Granted, the current portfolio of development tools – such as the Bazaar/Launchpad combination used to construct Drizzle – permit levels of experimentation and fragmentation that would have derailed more centrally managed codebases in the past. Allow further that this level of experimentation can be enormously beneficial, much as evolution uses proliferation and specialization as a means of natural selection.
Still, it will be interesting to see whether or not the Drizzle community can sustain a relatively diffuse level of development, if projects multiply and diverge at a rate faster than the core development community can adapt to.
The core hardware assumptions for Drizzle are both aggressive and not. In no particular order, a few of the baseline assumptions:
- N > 1
I don’t have much to say about the 64 bit assumption except to say that I agree, and likewise designing towards multi-core seems like a no-brainer given that the laptop I’m writing this from has two, though the point about thinking bigger is well taken:
Right now adoption is at the 16 core point, which means that if you are developing software today, you need to be thinking about multiples of 16. I keep asking myself “how will this work with 256 cores”.
Regarding the SSDs, this is the Drizzle view:
SSD is here, but it is not here in the sizes needed. What I expect us to do is make use of SSD as a secondary cache, and not look at it as the primary at rest storage. I see a lot of databases sitting in the 20gig to 100gig range. The Library of Congress is 26 terabytes. I expect more scale up so systems will be growing faster in size. SSD is the new hard drive, and fixed disks are tape.
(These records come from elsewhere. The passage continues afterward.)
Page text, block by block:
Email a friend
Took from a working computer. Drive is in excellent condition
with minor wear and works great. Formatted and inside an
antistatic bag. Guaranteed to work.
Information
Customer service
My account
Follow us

Again, not much to question here, but I wonder if there aren’t opportunities to leverage Flash drives more directly in conjunction with other media as the Fishworks guys are doing with their hybrid storage pools (see Mike Shapiro and I discussing that here – just ignore the buses going by). Storage infrastructure is intrinsically different than database infrastructure, it’s true, but the opportunity to pool different storage media using a ZFS like-filesystem to maximize collective performance might still be relevant even with the higher I/O needs.
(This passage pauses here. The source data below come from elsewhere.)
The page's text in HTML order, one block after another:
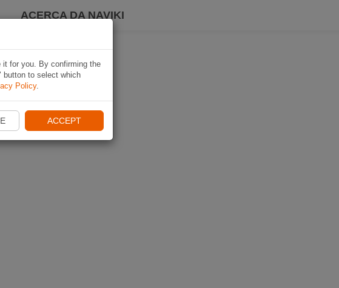
ACERCA DA NAVIKI
it for you. By confirming the
button to select which
Policy.
ACCEPT
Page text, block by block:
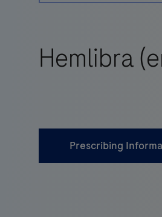
Hemlibra
Prescribing
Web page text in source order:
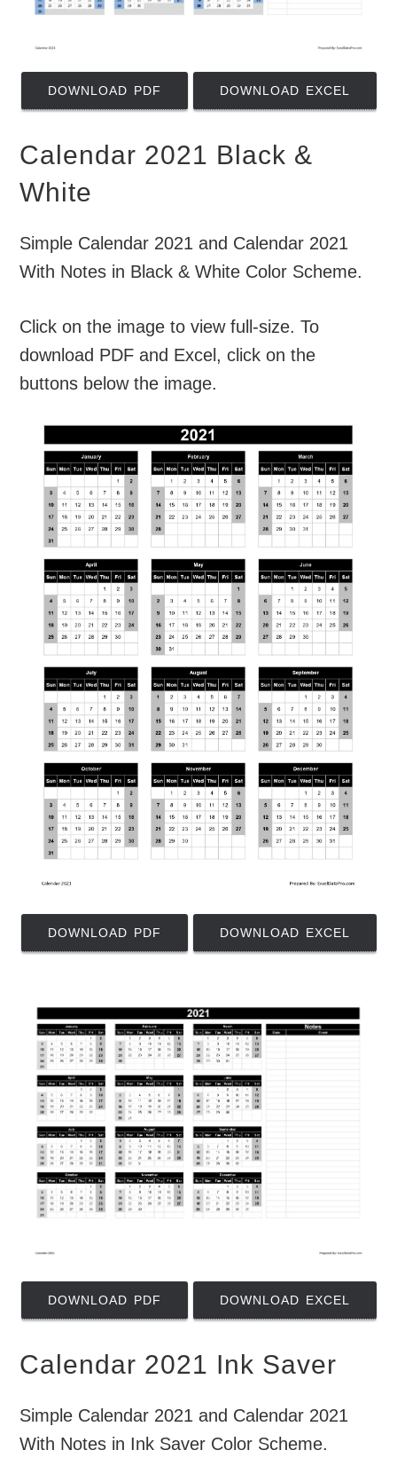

Last on the hardware side is this: “I do not assume Drizzle will live on a single machine.” I’m assuming Joe Gregorio agrees; I know I do.
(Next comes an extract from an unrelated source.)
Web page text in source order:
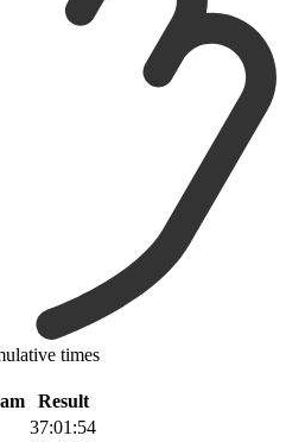
times
Result
37:01:54

Storage Engine Implications
When it’s not rethinking the featureset, the design assumptions, or the development model, Drizzle is also triggering a reappraisal of the various storage engine options. The verdict? Of a short list of Innodb, Maria, Falcon, and PBXT, source trees will be built around only PBXT and Innodb. For now, anyway.
Disclosure: Sun is a RedMonk customer, as was MySQL prior to their acquisition.